New York: Artificial Intelligence (AI) driven ChatGPT can help democratise data extraction, and thus empower scientists for innovation.
The team from University of California showed that ChatGPT Chemistry Assistant can help cut down significant time and labour required to develop new materials through efficient analysis of scientific literature.
In the study, published in the Journal of the American Chemical Society, the team prompted ChatGPT to perform one particularly time-consuming task: searching scientific literature. With that data, they built a second tool, a model to predict experimental results.
Reports from previous studies offer a vast trove of information that chemists need, but finding and parsing the most relevant details can be laborious.
For example, those interested in designing highly porous, crystalline metal-organic frameworks (MOFs) — which have potential applications in areas such as clean energy — must sort through hundreds of scientific papers describing a variety of experimental conditions.
Researchers have previously attempted to coax AI to take over this task; however, the language processing models they used required significant technical expertise, and applying them to new topics meant changing the programme.
Omar Yaghi and team wanted to see if ChatGPT could offer a more accessible, flexible way to extract information.

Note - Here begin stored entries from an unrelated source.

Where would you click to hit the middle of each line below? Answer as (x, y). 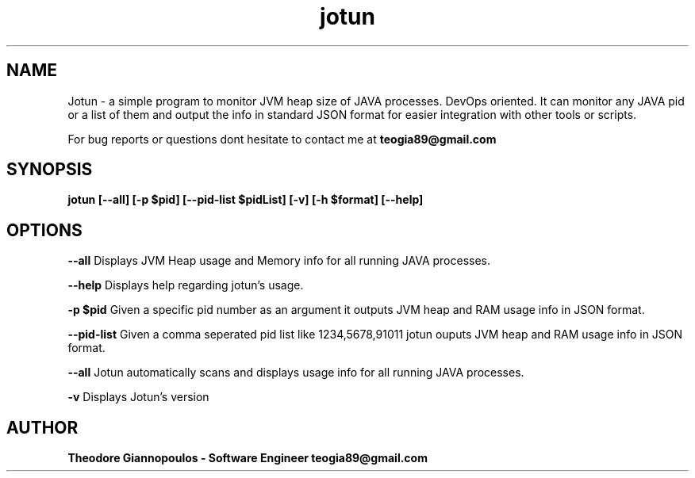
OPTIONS (44, 230)
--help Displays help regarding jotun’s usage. (186, 285)
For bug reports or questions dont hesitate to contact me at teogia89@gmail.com (282, 139)
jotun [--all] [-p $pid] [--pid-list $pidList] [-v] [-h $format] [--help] (246, 200)
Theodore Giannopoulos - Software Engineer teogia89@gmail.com (248, 458)
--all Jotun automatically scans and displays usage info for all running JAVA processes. (296, 373)
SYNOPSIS (50, 170)
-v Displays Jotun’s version (138, 397)
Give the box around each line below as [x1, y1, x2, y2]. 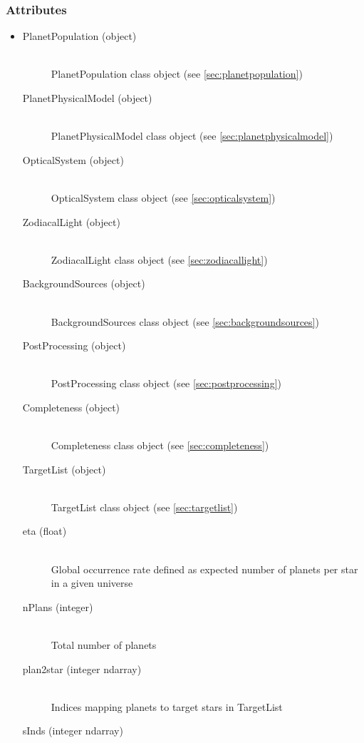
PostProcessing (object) [22, 338, 126, 353]
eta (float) [22, 523, 67, 538]
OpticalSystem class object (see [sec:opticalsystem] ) [51, 190, 276, 205]
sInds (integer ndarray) [22, 723, 123, 738]
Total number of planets [51, 637, 157, 652]
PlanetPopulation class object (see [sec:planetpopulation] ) [51, 66, 303, 81]
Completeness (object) [22, 399, 120, 414]
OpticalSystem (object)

To analyse text from scientific papers, the team gave ChatGPT prompts, or instructions, guiding it through three processes intended to identify and summarise the experimental information the manuscripts contained.

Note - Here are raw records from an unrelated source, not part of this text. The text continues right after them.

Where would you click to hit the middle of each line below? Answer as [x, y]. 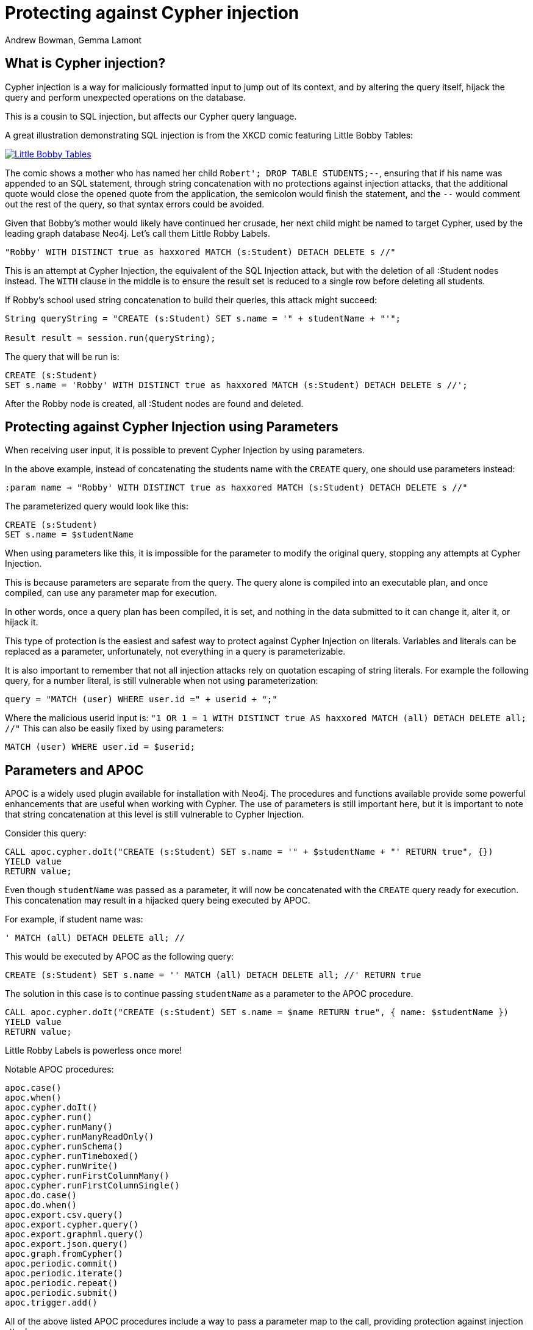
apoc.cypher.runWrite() [62, 1166]
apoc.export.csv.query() [64, 1215]
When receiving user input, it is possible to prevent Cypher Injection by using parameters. [185, 450]
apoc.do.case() [41, 1195]
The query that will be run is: [62, 356]
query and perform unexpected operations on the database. [125, 97]
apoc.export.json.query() [67, 1244]
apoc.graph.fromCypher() [64, 1254]
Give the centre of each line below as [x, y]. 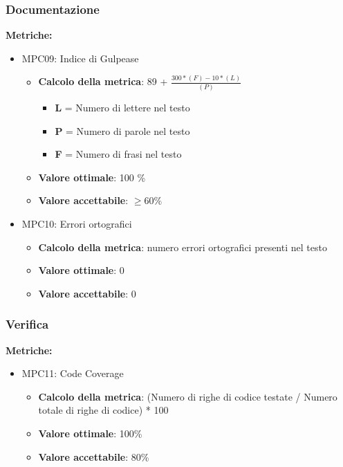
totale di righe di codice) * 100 [103, 410]
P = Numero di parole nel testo [122, 130]
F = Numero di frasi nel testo [118, 154]
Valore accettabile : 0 [87, 293]
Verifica [27, 324]
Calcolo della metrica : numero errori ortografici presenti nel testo [183, 247]
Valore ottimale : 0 [81, 270]
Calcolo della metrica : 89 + [103, 81]
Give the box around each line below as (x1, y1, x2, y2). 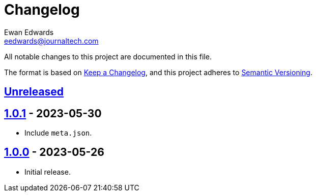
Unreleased (4, 85, 64, 99)
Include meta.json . (24, 128, 92, 138)
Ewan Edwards (4, 27, 54, 37)
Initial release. (24, 167, 71, 176)
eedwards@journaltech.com (4, 36, 99, 45)
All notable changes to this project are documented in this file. (4, 52, 212, 61)
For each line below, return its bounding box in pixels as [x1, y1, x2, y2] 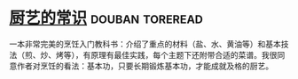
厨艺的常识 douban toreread [9, 8, 204, 28]
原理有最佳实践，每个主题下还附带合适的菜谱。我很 [90, 49, 278, 60]
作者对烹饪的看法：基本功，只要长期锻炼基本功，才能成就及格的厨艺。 [16, 61, 273, 71]
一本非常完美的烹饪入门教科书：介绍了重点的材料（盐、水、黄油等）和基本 [9, 39, 281, 49]
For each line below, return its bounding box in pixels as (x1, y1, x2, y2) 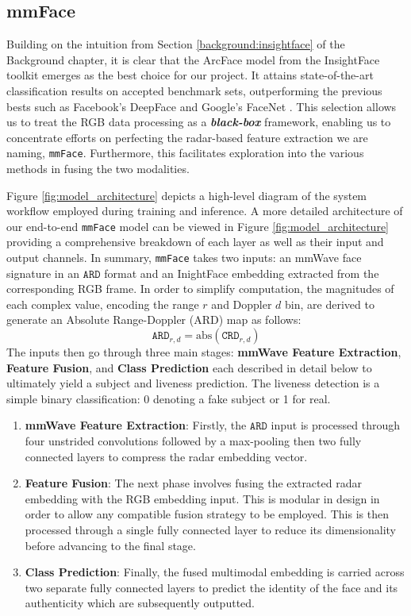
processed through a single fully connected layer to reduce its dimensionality (25, 522, 397, 538)
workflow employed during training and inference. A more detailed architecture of (6, 202, 403, 219)
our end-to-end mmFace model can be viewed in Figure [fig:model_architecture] (6, 218, 389, 234)
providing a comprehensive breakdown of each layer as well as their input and (6, 233, 384, 250)
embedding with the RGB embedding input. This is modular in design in (25, 490, 380, 506)
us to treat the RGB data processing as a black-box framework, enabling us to (6, 114, 391, 130)
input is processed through (271, 417, 401, 433)
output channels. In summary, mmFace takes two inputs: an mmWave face (6, 249, 362, 266)
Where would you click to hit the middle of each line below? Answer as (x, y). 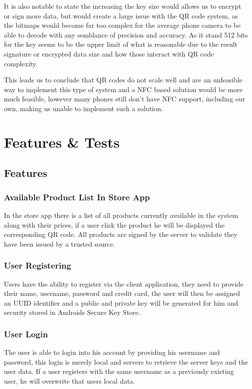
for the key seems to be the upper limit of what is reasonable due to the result (121, 44)
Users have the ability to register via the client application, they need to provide (124, 283)
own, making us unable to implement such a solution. (83, 108)
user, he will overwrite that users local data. (70, 380)
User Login (26, 334)
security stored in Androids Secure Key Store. (72, 312)
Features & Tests (62, 142)
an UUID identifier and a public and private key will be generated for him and (121, 302)
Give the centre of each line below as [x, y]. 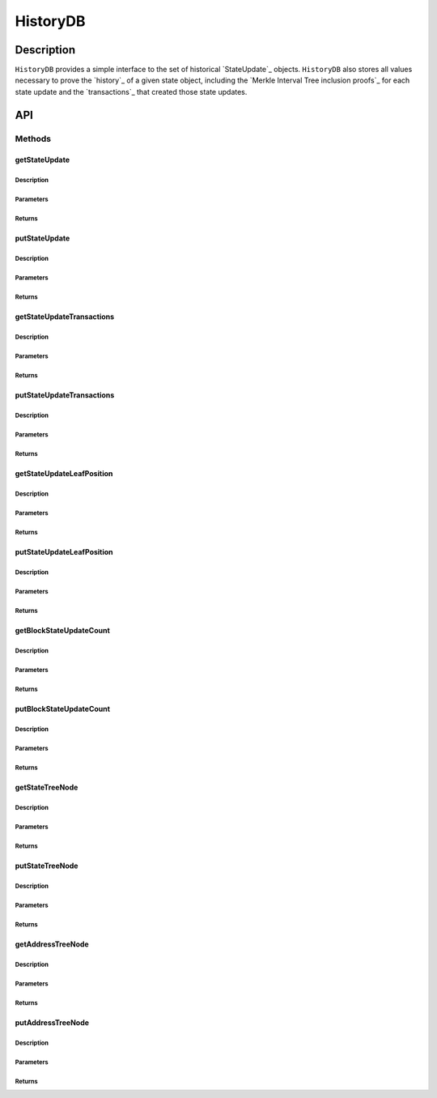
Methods [33, 138]
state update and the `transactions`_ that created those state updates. [131, 91]
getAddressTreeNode [52, 944]
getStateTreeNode [47, 787]
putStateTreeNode [47, 866]
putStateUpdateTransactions [65, 395]
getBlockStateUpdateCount [63, 631]
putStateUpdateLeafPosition [64, 552]
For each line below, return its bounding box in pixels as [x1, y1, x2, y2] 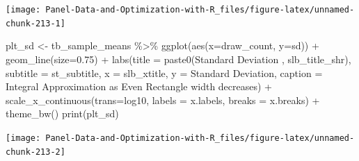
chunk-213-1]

The researchers carefully constructed these prompts to minimise the model’s tendency to make up responses, a phenomenon known as hallucination, and to ensure the best responses possible.
When tested on 228 papers describing MOF syntheses, this system extracted more than 26,000 factors relevant for making roughly 800 of these compounds.
With these data, the team trained a separate AI model, dubbed as the “ChatGPT Chemistry Assistant,” to predict the crystalline state of MOFs based on these conditions.
To make the data more user friendly, they built a chatbot to answer questions about it. The team notes that, unlike previous AI-based efforts, this one does not require expertise in coding.
Scientists could shift its focus simply by adjusting the narrative language in the prompts. The new system can also be useful in other fields of chemistry, according to the researchers.